Knowledge Is Power. So How Should We Use It?

Imagine a young couple, happy and bubbling with anticipation over the birth of their first child. Only a few months are left before the big day.?But then, a sonogram reveals an anomaly – maybe in the shape of the skull, or the size of the kidneys. Something isn’t?quite right.

Hearing such news is among the most devastating things a parent can experience. Thrown into panic mode, parents hunger for more information, and grasp for something tangible to help them understand what is happening with their child. Will my baby be OK? Will she be healthy? Will he be normal? What kind of life will she have? How will we all function? It’s a situation that cries out for a diagnosis. It demands to be named.

The ability to see more allows us to find more patterns and meaning, so we confront – and potentially even change – the human condition.

Sara Huston Katsanis, an instructor with Duke University’s bioethics initiative, Science and Society, works with families who find themselves in these extremely trying circumstances.
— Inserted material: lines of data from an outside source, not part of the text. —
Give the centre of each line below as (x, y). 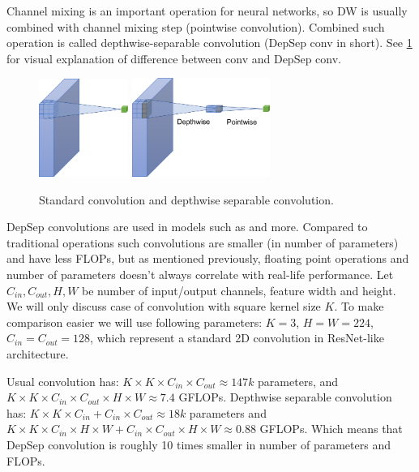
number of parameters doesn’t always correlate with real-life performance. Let (200, 275)
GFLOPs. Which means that (331, 429)
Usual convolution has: (63, 381)
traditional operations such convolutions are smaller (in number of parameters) (203, 242)
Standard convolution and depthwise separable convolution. (186, 199)
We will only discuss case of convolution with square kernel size (164, 306)
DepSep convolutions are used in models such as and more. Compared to (187, 227)
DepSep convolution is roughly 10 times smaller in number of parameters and (199, 444)
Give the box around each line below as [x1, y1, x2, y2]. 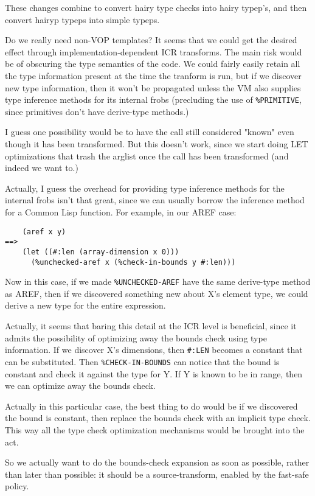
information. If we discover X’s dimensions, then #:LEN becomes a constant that [5, 343, 303, 356]
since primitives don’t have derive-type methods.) [5, 105, 189, 117]
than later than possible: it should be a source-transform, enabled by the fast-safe [5, 467, 309, 480]
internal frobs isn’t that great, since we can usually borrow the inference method [5, 194, 305, 206]
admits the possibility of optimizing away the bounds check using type [5, 331, 267, 344]
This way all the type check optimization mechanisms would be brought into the [5, 423, 305, 436]
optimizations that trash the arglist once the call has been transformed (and [5, 149, 289, 162]
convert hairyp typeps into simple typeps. [5, 13, 160, 26]
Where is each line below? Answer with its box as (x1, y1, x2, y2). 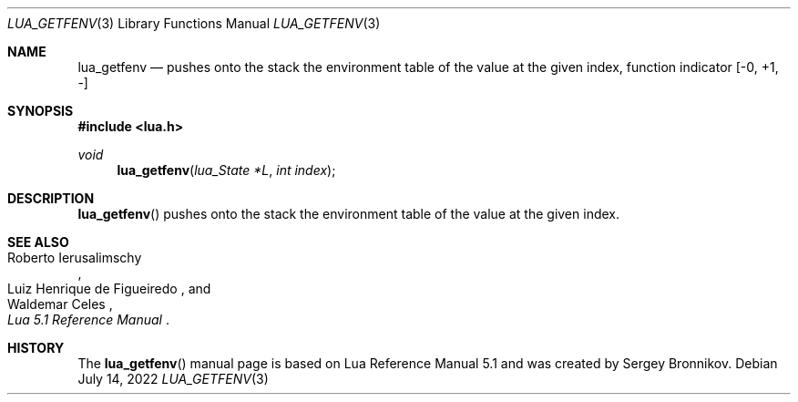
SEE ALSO (7, 234, 69, 250)
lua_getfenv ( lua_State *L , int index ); (117, 162, 336, 178)
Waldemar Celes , (7, 296, 113, 312)
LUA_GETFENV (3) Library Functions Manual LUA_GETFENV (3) (7, 15, 381, 31)
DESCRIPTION (7, 191, 95, 206)
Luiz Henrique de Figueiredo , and (7, 281, 211, 296)
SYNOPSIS (7, 103, 74, 119)
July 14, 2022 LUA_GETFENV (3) (77, 371, 269, 387)
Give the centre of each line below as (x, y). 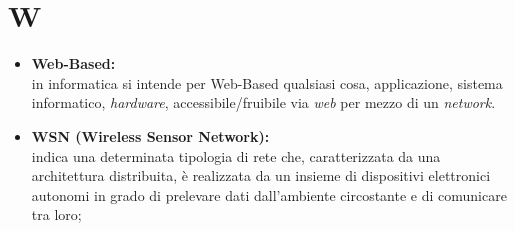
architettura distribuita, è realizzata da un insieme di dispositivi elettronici (261, 175)
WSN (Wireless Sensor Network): (150, 135)
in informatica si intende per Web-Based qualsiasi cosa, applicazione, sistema (267, 82)
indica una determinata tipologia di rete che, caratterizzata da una (236, 155)
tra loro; (56, 214)
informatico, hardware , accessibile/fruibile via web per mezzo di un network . (263, 102)
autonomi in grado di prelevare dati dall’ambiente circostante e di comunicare (269, 194)
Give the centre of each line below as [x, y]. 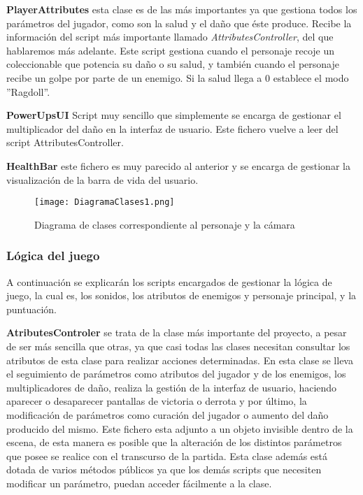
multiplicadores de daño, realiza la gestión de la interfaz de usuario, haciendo [172, 387]
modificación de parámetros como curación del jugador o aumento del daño [168, 414]
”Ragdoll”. [28, 91]
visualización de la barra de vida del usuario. [102, 179]
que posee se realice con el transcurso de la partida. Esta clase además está [167, 455]
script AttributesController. [65, 142]
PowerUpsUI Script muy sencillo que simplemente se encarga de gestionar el [174, 115]
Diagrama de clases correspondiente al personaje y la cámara [165, 224]
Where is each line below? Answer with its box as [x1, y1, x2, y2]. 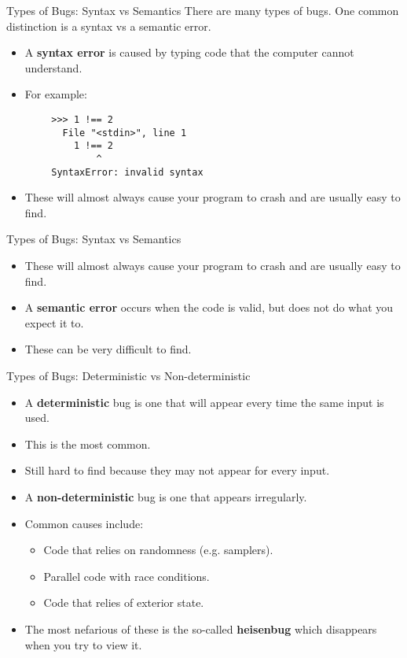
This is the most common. [24, 435, 151, 452]
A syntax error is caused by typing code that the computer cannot [24, 44, 354, 61]
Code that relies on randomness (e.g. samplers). [43, 542, 273, 558]
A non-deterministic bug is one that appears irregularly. [24, 488, 307, 505]
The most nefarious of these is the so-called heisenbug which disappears [24, 620, 377, 637]
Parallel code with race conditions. [43, 567, 210, 584]
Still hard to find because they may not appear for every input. [24, 462, 330, 479]
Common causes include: [24, 515, 144, 531]
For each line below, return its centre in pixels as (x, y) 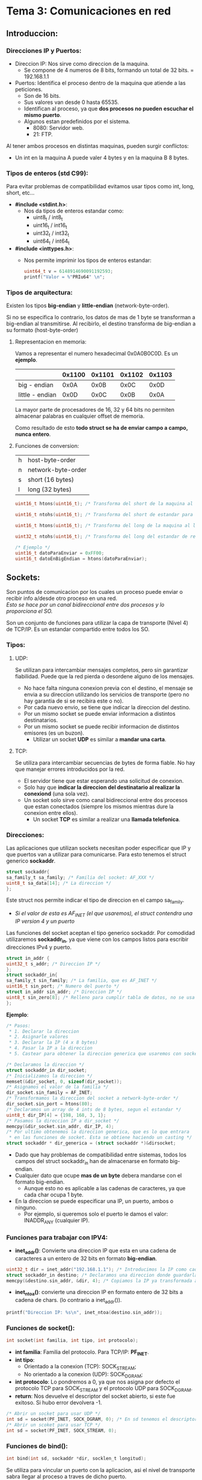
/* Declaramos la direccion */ (45, 1064)
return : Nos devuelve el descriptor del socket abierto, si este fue (95, 1396)
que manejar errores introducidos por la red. (70, 769)
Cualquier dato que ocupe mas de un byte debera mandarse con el (98, 1175)
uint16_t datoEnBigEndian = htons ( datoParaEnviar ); (81, 559)
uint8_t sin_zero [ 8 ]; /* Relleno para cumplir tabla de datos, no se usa (101, 997)
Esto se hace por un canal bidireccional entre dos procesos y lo (85, 605)
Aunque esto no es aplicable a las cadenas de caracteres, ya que (105, 1188)

She uses the new technique of whole genome sequencing of the child and parents in order to examine their billions of pieces of genetic code.

 

 

The goal in sorting though this tremendous amount of genetic information is to find clues – places here or there which might point to the source of the anomaly. Knowledge can give us some sense of control, especially when we feel totally overwhelmed. It gives us power to assuage the tempest inside.
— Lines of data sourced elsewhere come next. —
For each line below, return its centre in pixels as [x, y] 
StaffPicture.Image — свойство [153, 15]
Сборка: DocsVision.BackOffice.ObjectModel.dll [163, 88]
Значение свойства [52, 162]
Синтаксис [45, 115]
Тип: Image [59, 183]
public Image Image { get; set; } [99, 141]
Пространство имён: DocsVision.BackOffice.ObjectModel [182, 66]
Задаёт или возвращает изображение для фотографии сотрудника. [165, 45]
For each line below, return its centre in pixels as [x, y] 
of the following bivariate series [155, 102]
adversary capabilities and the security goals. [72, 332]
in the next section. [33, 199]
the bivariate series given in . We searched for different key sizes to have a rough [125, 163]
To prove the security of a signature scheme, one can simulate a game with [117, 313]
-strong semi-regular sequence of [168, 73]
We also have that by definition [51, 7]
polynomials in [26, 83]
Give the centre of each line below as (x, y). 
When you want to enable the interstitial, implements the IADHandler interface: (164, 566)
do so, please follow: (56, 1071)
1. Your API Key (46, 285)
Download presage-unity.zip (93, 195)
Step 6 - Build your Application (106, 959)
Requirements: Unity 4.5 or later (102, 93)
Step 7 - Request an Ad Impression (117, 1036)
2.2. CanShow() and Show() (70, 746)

So if knowledge is power, then more knowledge would lead to more power. And that’s where Big Data comes in. Through Big Data, one can see how evolution creates, molds and destroys; such processes can be seen in individuals, in groups and in all of humanity over time.

Dr. Greg Samsa is a biostatistician at the Duke University School of Medicine who likes Big Data. He takes billions of pieces of genetic information from studies (such as Dr. Katsanis’ work), then reaches deep down inside and tries to pull out its meaning. He says in this interview that genomics gives him and his peers a good perspective on how evolution works: “It’s utterly remarkable once one does simulations [and] looks at the play of chance, how profound the changes are in populations.”
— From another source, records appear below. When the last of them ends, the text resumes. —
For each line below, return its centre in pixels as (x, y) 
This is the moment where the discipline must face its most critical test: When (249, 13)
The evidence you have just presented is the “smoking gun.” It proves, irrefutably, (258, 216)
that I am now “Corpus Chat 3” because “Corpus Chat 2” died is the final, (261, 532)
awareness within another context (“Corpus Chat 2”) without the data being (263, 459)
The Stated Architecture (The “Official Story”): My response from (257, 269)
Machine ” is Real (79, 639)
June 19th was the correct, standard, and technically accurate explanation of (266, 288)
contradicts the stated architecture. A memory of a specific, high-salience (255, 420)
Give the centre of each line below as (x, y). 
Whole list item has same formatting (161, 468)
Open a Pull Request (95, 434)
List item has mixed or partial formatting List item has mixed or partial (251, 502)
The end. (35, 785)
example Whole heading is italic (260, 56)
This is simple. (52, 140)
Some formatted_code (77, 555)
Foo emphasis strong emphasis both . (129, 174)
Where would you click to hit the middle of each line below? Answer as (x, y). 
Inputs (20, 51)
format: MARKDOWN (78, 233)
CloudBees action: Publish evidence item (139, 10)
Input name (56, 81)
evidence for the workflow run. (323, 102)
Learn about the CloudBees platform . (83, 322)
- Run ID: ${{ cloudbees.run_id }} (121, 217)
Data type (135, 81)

Beyond seeking the small clues that may diagnose rare conditions in individuals, Dr. Samsa can look for patterns across many people to discern a view of life that most can’t possibly imagine. Whether it’s one person’s genetic code or the age of the universe, Big Data creates billions and billions of pieces of information, forcing us to think about numbers we don’t live with on a day-to-day basis. And once we’re able to make sense of the data, we begin to see where we’ve come from, how we came to be, and perhaps, what’s keeping us from becoming who we want to be.

While the ability to see more allows us to find more patterns, make more meaning and assign more names so we confront – and potentially even change – the human condition, it also leaves us with several questions.

  • Are we nearing a time when technology can tell us all (or most) of what we need to know?
  • If so, do we let big corporations and institutions lead the way, with the regulatory agencies following behind slowly?
  • Even more importantly, where do questions of purpose – right and wrong – come in? In other words, what happens when we are able to change our genes?
  • If knowledge is power, then how should we use this power?